提问by Onedayitwillmake
How can i loop thru a stl::List and store the value of one of the objects for use later in the function?
我如何通过 stl::List 循环并存储其中一个对象的值以供稍后在函数中使用?
Particle *closestParticle;
for(list<Particle>::iterator p1 = mParticles.begin(); p1 != mParticles.end(); ++p1 )
{
// Extra stuff removed
closestParticle = p1; // fails to compile (edit from comments)
}
回答by sbi
Either
任何一个
Particle *closestParticle;
for(list<Particle>::iterator it=mParticles.begin(); it!=mParticles.end(); ++it)
{
// Extra stuff removed
closestParticle = &*it;
}
or
或者
list<Particle>::iterator closestParticle;
for(list<Particle>::iterator it=mParticles.begin(); it!=mParticles.end(); ++it )
{
// Extra stuff removed
closestParticle = it;
}
or
或者
inline list<Particle>::iterator findClosestParticle(list<Particle>& pl)
{
for(list<Particle>::iterator it=pl.begin(); it!=pl.end(); ++it )
{
// Extra stuff removed
return it;
}
return pl.end();
}
or
或者
template< typename It >
inline It findClosestParticle(It begin, It end)
{
while(begin != end )
{
// Extra stuff removed
return begin;
++begin;
}
return end;
}
These are sorted in increasing personal preference. :)
这些按个人喜好增加排序。 :)
回答by rlbond
For a list, the only way to invalidate an iterator is to eraseit. So I suspect you're calling list.erase(p1)at some point in the loop. You need to make a copy of the iterator, move p1back one, and then erase the copy.

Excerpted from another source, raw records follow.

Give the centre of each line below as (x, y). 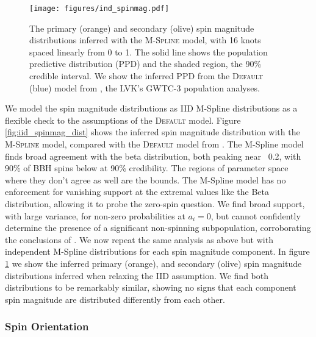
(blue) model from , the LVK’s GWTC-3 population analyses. (145, 87)
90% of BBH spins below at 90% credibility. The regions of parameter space (147, 168)
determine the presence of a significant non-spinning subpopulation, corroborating (158, 228)
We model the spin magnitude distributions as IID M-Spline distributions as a (151, 108)
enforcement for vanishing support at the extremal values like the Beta (137, 192)
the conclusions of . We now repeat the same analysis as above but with (139, 239)
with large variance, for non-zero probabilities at (95, 215)
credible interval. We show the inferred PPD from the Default (146, 76)

对于 a list,使迭代器无效的唯一方法就是使用erase它。所以我怀疑你list.erase(p1)在循环中的某个时刻打电话。您需要制作迭代器的副本,移p1回一个,然后删除副本。
EDIT: Oh wait, did you mean it doesn't compile? If so, see @sbi's answer. But you really need to word your question in a good way. What is your compile error? Or does it fail at run-time? In this case, however, I believe you mean a compile error.
编辑:哦等等,你的意思是它不能编译吗?如果是这样,请参阅@sbi 的回答。但是你真的需要以一种好的方式来表达你的问题。你的编译错误是什么?或者它在运行时失败?但是,在这种情况下,我相信您的意思是编译错误。
回答by Carl
I'm not an expert on the STL, but I believe the reason it fails to compile is because an iterator is an object that points to another object. In other words, an iterator is a generalization of a pointer. So to do what you'd want with minimal changes to your code, you would first need to de-reference the iterator to get at the value it contains. You'd then use the '&' to get its address and would then assign that address to your pointer variable. This is why ptr=&*it; works.
我不是 STL 的专家,但我相信它无法编译的原因是因为迭代器是一个指向另一个对象的对象。换句话说,迭代器是指针的泛化。因此,要在对代码进行最少更改的情况下执行您想要的操作,您首先需要取消引用迭代器以获取它包含的值。然后您将使用 '&' 获取其地址,然后将该地址分配给您的指针变量。这就是为什么 ptr=&*it; 作品。